■ Recorded information:
═══
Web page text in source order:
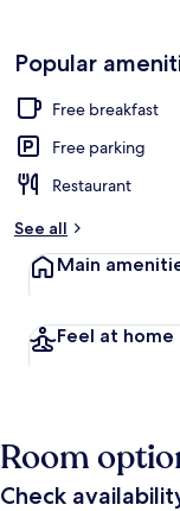
Popular
Free breakfast
Free parking
Restaurant
See all
Main
Feel at home
Room
Check
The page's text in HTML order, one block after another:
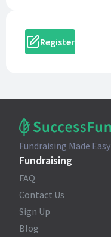
Register
Fundraising Made Easy
Fundraising
FAQ
Contact Us
Sign Up
Blog
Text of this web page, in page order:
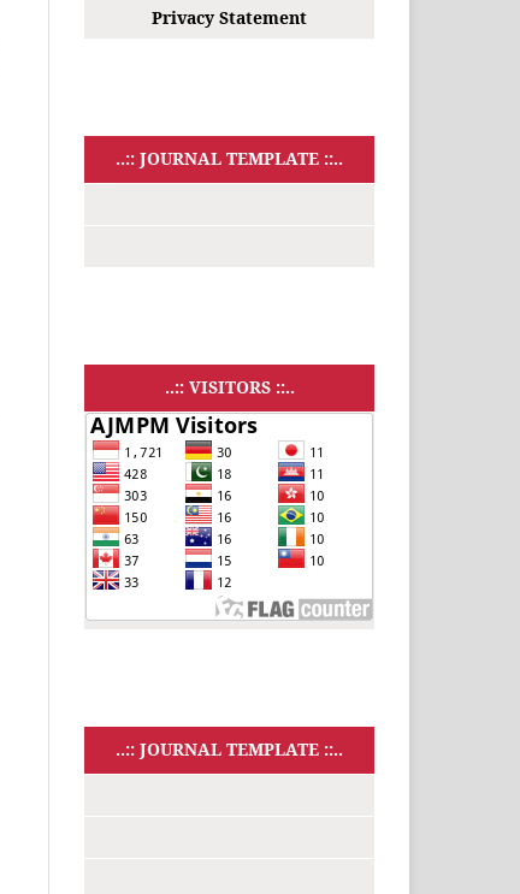
Privacy Statement
..:: JOURNAL TEMPLATE ::..
..:: VISITORS ::..
..:: JOURNAL TEMPLATE ::..
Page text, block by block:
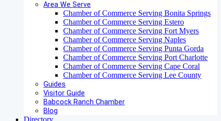
Area We Serve
Chamber of Commerce Serving Bonita Springs
Chamber of Commerce Serving Estero
Chamber of Commerce Serving Fort Myers
Chamber of Commerce Serving Naples
Chamber of Commerce Serving Punta Gorda
Chamber of Commerce Serving Port Charlotte
Chamber of Commerce Serving Cape Coral
Chamber of Commerce Serving Lee County
Guides
Visitor Guide
Babcock Ranch Chamber
Blog
Directory
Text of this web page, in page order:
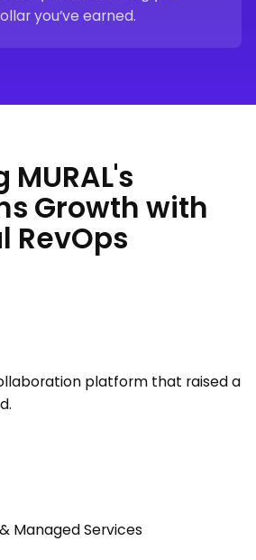
you’ve earned.
Growth with
RevOps
platform that raised a
Managed Services
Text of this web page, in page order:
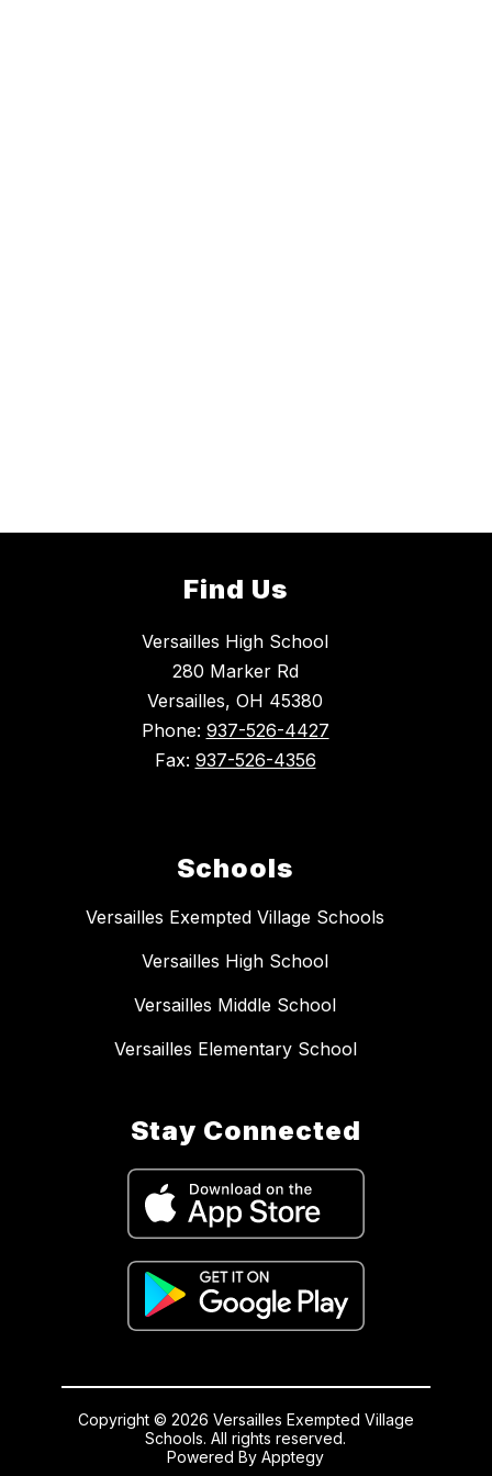
Find Us
Versailles High School
280 Marker Rd
Versailles, OH 45380
Phone: 937-526-4427
Fax: 937-526-4356
Schools
Versailles Exempted Village Schools
Versailles High School
Versailles Middle School
Versailles Elementary School
Stay Connected
Copyright © 2026 Versailles Exempted Village
Schools. All rights reserved.
Powered ByApptegy
═══
■ Problem to solve: Starting at the line with "Page text, block", reproduce exactly each line through the end of the entries, including the first and the last, and skip the pictures.

■ Result for this task:
Page text, block by block:
Area We Serve
Chamber of Commerce Serving Bonita Springs
Chamber of Commerce Serving Estero
Chamber of Commerce Serving Fort Myers
Chamber of Commerce Serving Naples
Chamber of Commerce Serving Punta Gorda
Chamber of Commerce Serving Port Charlotte
Chamber of Commerce Serving Cape Coral
Chamber of Commerce Serving Lee County
Guides
Visitor Guide
Babcock Ranch Chamber
Blog
Directory
Text of this web page, in page order:
you’ve earned.
Growth with
RevOps
platform that raised a
Managed Services
Text of this web page, in page order:
Find Us
Versailles High School
280 Marker Rd
Versailles, OH 45380
Phone: 937-526-4427
Fax: 937-526-4356
Schools
Versailles Exempted Village Schools
Versailles High School
Versailles Middle School
Versailles Elementary School
Stay Connected
Copyright © 2026 Versailles Exempted Village
Schools. All rights reserved.
Powered ByApptegy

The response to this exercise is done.